Si l’Eglise quitte l’Europe

, par Antonio Longo

Si l'Eglise quitte l'Europe
Le pape François © Mazur/catholicnews.org.uk

Le choix d’un Pape sud-américain induit des réflexions qui peuvent avoir un caractère géo-politique. Le choix « révolutionnaire » de Ratzinger émerge maintenant dans sa plénitude. Pour libérer l’Eglise de la Curie romaine et du « berceau italien », il a dû faire un geste sensationnel qui a ensuite ouvert la voie à un autre aussi sensationnel : la fuite de l’Eglise du berceau italien et européen dans lequel elle a vécu pendant deux mille ans.

Il est clair qu’après Ratzinger, c’est un Pape réformateur qui devait s’imposer, capable de libérer l’Eglise de l’emprise et de l’enchevêtrement d’intérêts étouffants qui en ont défiguré le visage en la privant de sa capacité missionnaire, juste au moment historique de graves crises morales et sociales de l’Occident, ainsi que de graves crises à l’intérieur des structures ecclésiales.

Confrontée au choix entre un Pape italien et un nord-américain, le choix est tombé, génialement, sur un Pape italo-sud-américain. C’est donc une sortie du berceau européen mais non traumatisante, atténuée avec Jorge Mario Bergoglio par son ascendance de l’immigration italienne en Argentine : énième preuve d’une « école politique » expérimentée à travers deux mille ans d’histoire.

Mais il y a discontinuité et elle sera forte. Le message est clair : l’Eglise romaine affronte la pleine mer pour un nouveau voyage. Comme il y a deux mille ans, ces quelques juifs disciples du Christ, perdus et ébranlés par la perte de leur Seigneur, quitteront la Palestine pour aller prêcher le salut et la rédemption sur les terres de l’Empire, ainsi aujourd’hui, une Eglise tout aussi perdue et ébranlée par la perte de son Vicaire, se met en chemin sur les terres du nouvel Empire pour redécouvrir sa mission salvatrice. Il ne s’agit pas encore d’un nouveau Pierre qui va à New York, la Rome du nouvel Empire, prêcher l’Evangile, mais d’un François qui vient d’une périphérie importante, symbole de la crise économique et sociale de l’Empire lui-même, en lui confiant la nouvelle évangélisation.

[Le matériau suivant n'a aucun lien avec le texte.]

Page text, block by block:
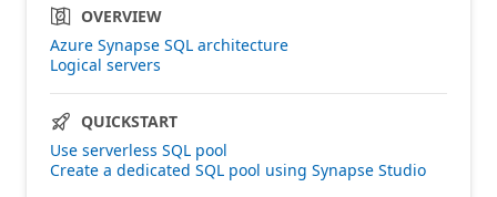
OVERVIEW
Azure Synapse SQL architecture
Logical servers
QUICKSTART
Use serverless SQL pool
Create a dedicated SQL pool using Synapse Studio
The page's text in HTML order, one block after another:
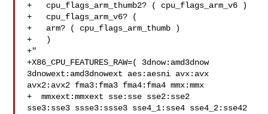
+   cpu_flags_arm_thumb2? ( cpu_flags_arm_v6 )
+   cpu_flags_arm_v6? (
+   arm? ( cpu_flags_arm_thumb )
+   )
+"
+X86_CPU_FEATURES_RAW=( 3dnow:amd3dnow
3dnowext:amd3dnowext aes:aesni avx:avx
avx2:avx2 fma3:fma3 fma4:fma4 mmx:mmx
+  mmxext:mmxext sse:sse sse2:sse2
sse3:sse3 ssse3:ssse3 sse4_1:sse4 sse4_2:sse42
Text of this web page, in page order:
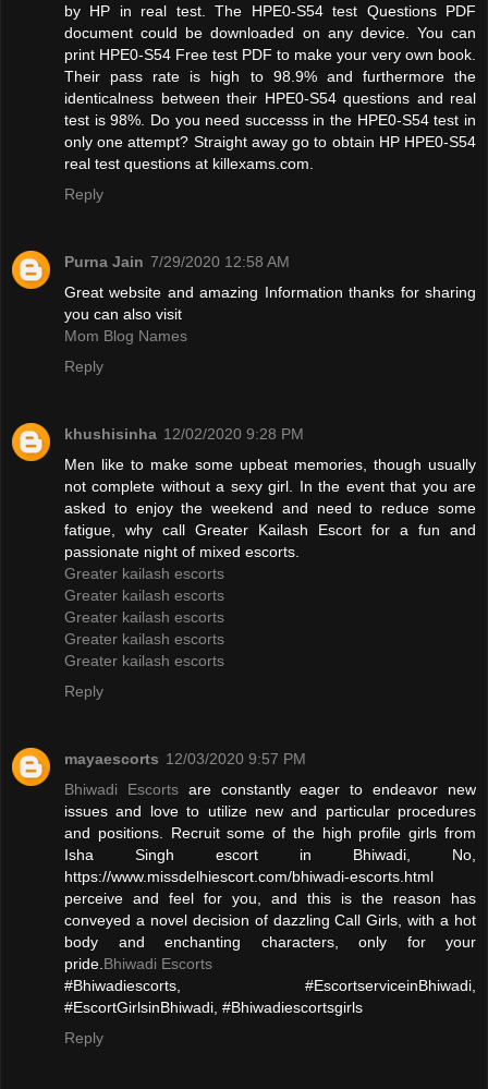
by HP in real test. The HPE0-S54 test Questions PDF
document could be downloaded on any device. You can
print HPE0-S54 Free test PDF to make your very own book.
Their pass rate is high to 98.9% and furthermore the
identicalness between their HPE0-S54 questions and real
test is 98%. Do you need successs in the HPE0-S54 test in
only one attempt? Straight away go to obtain HP HPE0-S54
real test questions at killexams.com.
Reply
Purna Jain 7/29/2020 12:58 AM
Great website and amazing Information thanks for sharing
you can also visit
Mom Blog Names
Reply
khushisinha 12/02/2020 9:28 PM
Men like to make some upbeat memories, though usually
not complete without a sexy girl. In the event that you are
asked to enjoy the weekend and need to reduce some
fatigue, why call Greater Kailash Escort for a fun and
passionate night of mixed escorts.
Greater kailash escorts
Greater kailash escorts
Greater kailash escorts
Greater kailash escorts
Greater kailash escorts
Reply
mayaescorts 12/03/2020 9:57 PM
Bhiwadi Escortsare constantly eager to endeavor new
issues and love to utilize new and particular procedures
and positions. Recruit some of the high profile girls from
Isha Singh escort in Bhiwadi, No,
https://www.missdelhiescort.com/bhiwadi-escorts.html
perceive and feel for you, and this is the reason has
conveyed a novel decision of dazzling Call Girls, with a hot
body and enchanting characters, only for your
pride. Bhiwadi Escorts
#Bhiwadiescorts, #EscortserviceinBhiwadi,
#EscortGirlsinBhiwadi, #Bhiwadiescortsgirls
Reply

Si l’Eglise quitte l’Europe pour se tourner vers le monde, c’est une voie sans retour. Nous n’aurons plus une Eglise centrée sur Rome qui est restée fondamentalement en tant que telle avec Wojtyla et Ratzinger, c’est-à-dire aussi dévouée à l’égard du pouvoir des politiques nationales. Tandis que nous n’avons jamais eu une Eglise politiquement centrée sur l’Europe, parce que l’Eglise est historiquement confrontée seulement au pouvoir étatique existant et le problème du rapport avec un pouvoir étatique européen qui n’existe pas, ne s’est donc pas posé. Seul Carlo Maria Martini a vu bien clairement quel était le problème de l’unité européenne, mais il n’a pas pu être Pape.

Donc, aujourd’hui, l’Eglise, avec un Pape sud-américain essaie la voie de l’universalisme missionnaire, débarrassée d’une vision romaine et culturellement euro-centrée. C’est un choix obligatoire si elle veut se rénover et proposer à nouveau l’Evangile à partir de la périphérie d’un Empire en crise, exactement comme il y a deux mille ans.

A partir d’aujourd’hui, l’Europe ne sera plus la terre privilégiée par l’Eglise, la terre dans laquelle la Chrétienté s’est enracinée en se combinant avec la force de la civilisation gréco-romaine et en cohabitant étroitement avec le pouvoir existant. A partir d’aujourd’hui, l’Europe doit savoir que pour l’Eglise, elle sera une terre comme les autres et que le manteau de sa nouvelle mission « franciscaine » devra surtout servir à soulager le froid et la faim sur les terres déshéritées du monde.